Element-wise Kernels Group

Element-wise Operations Prototype and Function List

Description

The Element-wise Group describes operations that are applied element-by-element on two tensors of the same shape and return a tensor of the same shape. These kernels can also be used for broadcasting a scalar value. One of the input tensors can be a scalar tensor. In that case the operation is applied to the scalar value and each element of the other tensor.

\(\text{out}_{i} = operation(\text{in}_{i}^{1},\ \text{in}_{i}^{2}\))

\(\text{out}_{i} = operation(\text{in}_{\text{scalar}}^{1},\ \text{in}_{i}^{2}\))

Functions

Kernels which implement Element-wise functions have the following prototype:

mli_status mli_krn_eltwise_<operation>_<datatype> (
   const mli_tensor *in1,
   const mli_tensor *in2,
   mli_tensor *out);
Element-wise Group Function Parameters

Parameter

Type

Description

in1

mli_tensor *

[IN] Pointer to constant input tensor.

in2

mli_tensor *

[IN] Pointer to constant input tensor.

out

mli_tensor *

[IN | OUT] Pointer to output tensor. Result is stored here.

List of Available Element-Wise Functions

Function Name

Operation

in1 / in2 / out data format

mli_krn_eltwise_add_sa8

Addition

sa8

mli_krn_eltwise_add_fx16

Addition

fx16

mli_krn_eltwise_sub_sa8

Subtract

sa8

mli_krn_eltwise_sub_fx16

Subtract

fx16

mli_krn_eltwise_min_sa8

Minimum

sa8

mli_krn_eltwise_min_fx16

Minimum

fx16

mli_krn_eltwise_max_sa8

Maximum

sa8

mli_krn_eltwise_max_fx16

Maximum

fx16

mli_krn_eltwise_mul_sa8

Multiply

sa8

mli_krn_eltwise_mul_fx16

Multiply

fx16

Conditions

Ensure that you satisfy the following general conditions before calling the function:

  • in1, in2 and out tensors must be valid (see mli_tensor Structure Field Descriptions) and satisfy data requirements of the specific version of the kernel.

  • Shapes of in1, in2 and out tensors must be compatible, which implies the following requirements:

    • in1 and in2 tensors must be of the same shape, or one of them can be a tensor-scalar (see data field description in the Table mli_tensor Structure Field Descriptions)

    • out tensors must be of the same shape as a non-scalar input tensor.

  • mem_stride of the innermost dimension must be equal to 1 for all the tensors.

  • For mli_krn_eltwise_min_* and mli_krn_eltwise_max_* functions, the following additional restriction apply

    • in1, in2 tensors must have the same quantization parameters. It means that el_params union of tensors must be the same. For other elementwise functions this restriction is not applicable.

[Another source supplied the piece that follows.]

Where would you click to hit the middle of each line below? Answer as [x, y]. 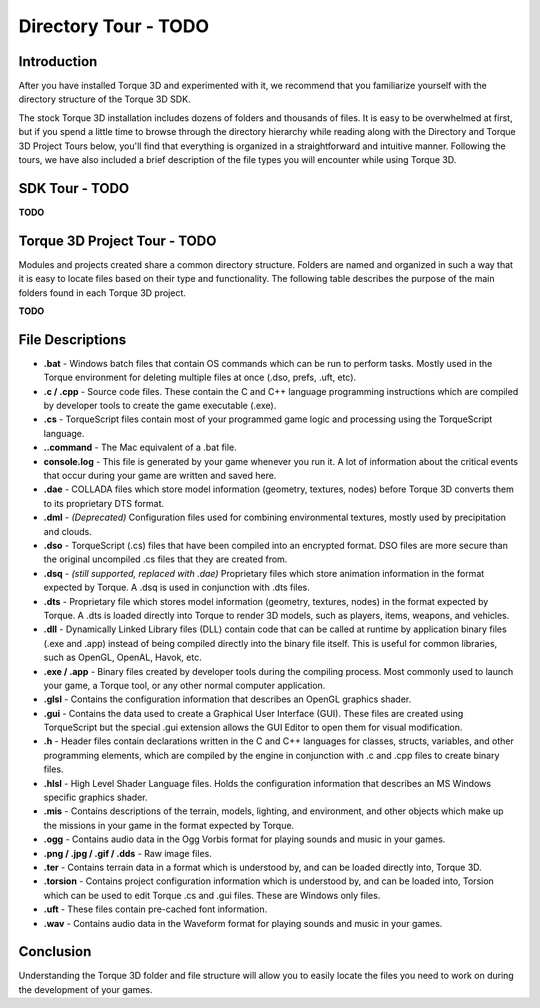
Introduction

For sa8 versions of kernel, in addition to general conditions, ensure that you satisfy the following quantization conditions before calling the function:

  • in1, in2 and out tensors must be quantized on the tensor level. This implies that each tensor contains a single scale factor and a single zero offset.

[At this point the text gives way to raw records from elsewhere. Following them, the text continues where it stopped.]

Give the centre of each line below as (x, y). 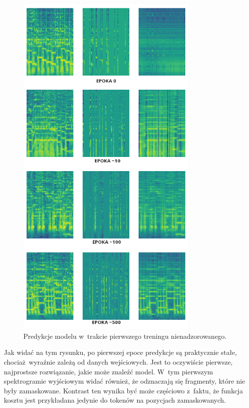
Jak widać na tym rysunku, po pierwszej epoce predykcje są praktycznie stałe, (121, 352)
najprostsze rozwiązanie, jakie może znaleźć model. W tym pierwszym (109, 371)
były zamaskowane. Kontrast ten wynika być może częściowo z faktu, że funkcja (124, 390)
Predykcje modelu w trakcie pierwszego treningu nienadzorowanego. (125, 336)
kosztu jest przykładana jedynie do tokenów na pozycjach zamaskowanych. (115, 400)
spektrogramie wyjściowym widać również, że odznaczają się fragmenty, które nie (124, 381)
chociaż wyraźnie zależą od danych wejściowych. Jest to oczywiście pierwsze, (118, 361)
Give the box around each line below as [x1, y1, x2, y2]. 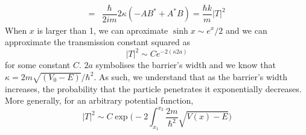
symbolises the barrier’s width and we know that [95, 58, 276, 71]
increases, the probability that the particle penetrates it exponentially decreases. [5, 82, 302, 95]
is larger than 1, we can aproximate [37, 24, 168, 36]
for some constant [5, 58, 71, 71]
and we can [225, 24, 267, 36]
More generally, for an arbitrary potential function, [5, 94, 194, 107]
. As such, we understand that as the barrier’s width [94, 70, 287, 83]
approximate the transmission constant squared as [5, 36, 191, 48]

  • Zero offset of in1, in2 and out tensors must be within [-128, 127] range.

Ensure that you satisfy the platform-specific conditions in addition to those listed above (see the Platform Specific Details chapter).

Result

These functions only modify the memory pointed by out.data.mem field. It is assumed that all the other fields of out tensor are properly populated to be used in calculations and are not modified by the kernel.

If the result of an operation is out of container’s range, it is saturated to the container’s limit.

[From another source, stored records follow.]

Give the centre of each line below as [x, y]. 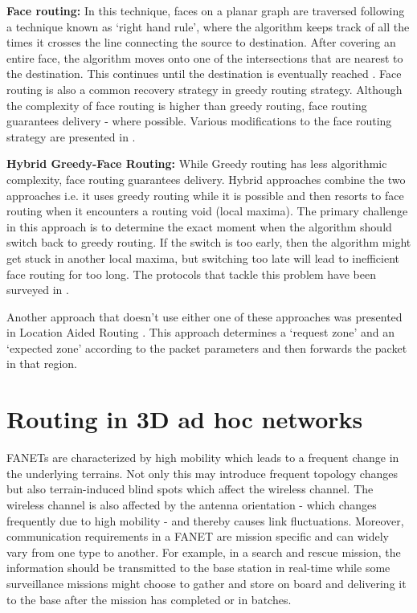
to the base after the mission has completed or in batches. [149, 599]
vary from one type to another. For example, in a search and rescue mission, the [204, 552]
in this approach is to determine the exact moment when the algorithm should [199, 226]
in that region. [42, 364]
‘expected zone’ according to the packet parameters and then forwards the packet [207, 347]
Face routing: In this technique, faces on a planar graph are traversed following [206, 10]
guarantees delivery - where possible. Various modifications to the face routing [199, 121]
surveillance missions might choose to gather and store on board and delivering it [206, 583]

The kernel supports in-place computation. It means that output and input tensor structures can point to the same memory with the same memory strides but without shift. It can affect performance for some platforms.

Warning

Only an exact overlap of starting address and memory stride of the input and output tensors is acceptable. Partial overlaps result in undefined behavior.

Depending on the debug level (see section Error Codes) this function performs a parameter check and returns the result as an mli_status code as described in section Kernel Specific Configuration Structures.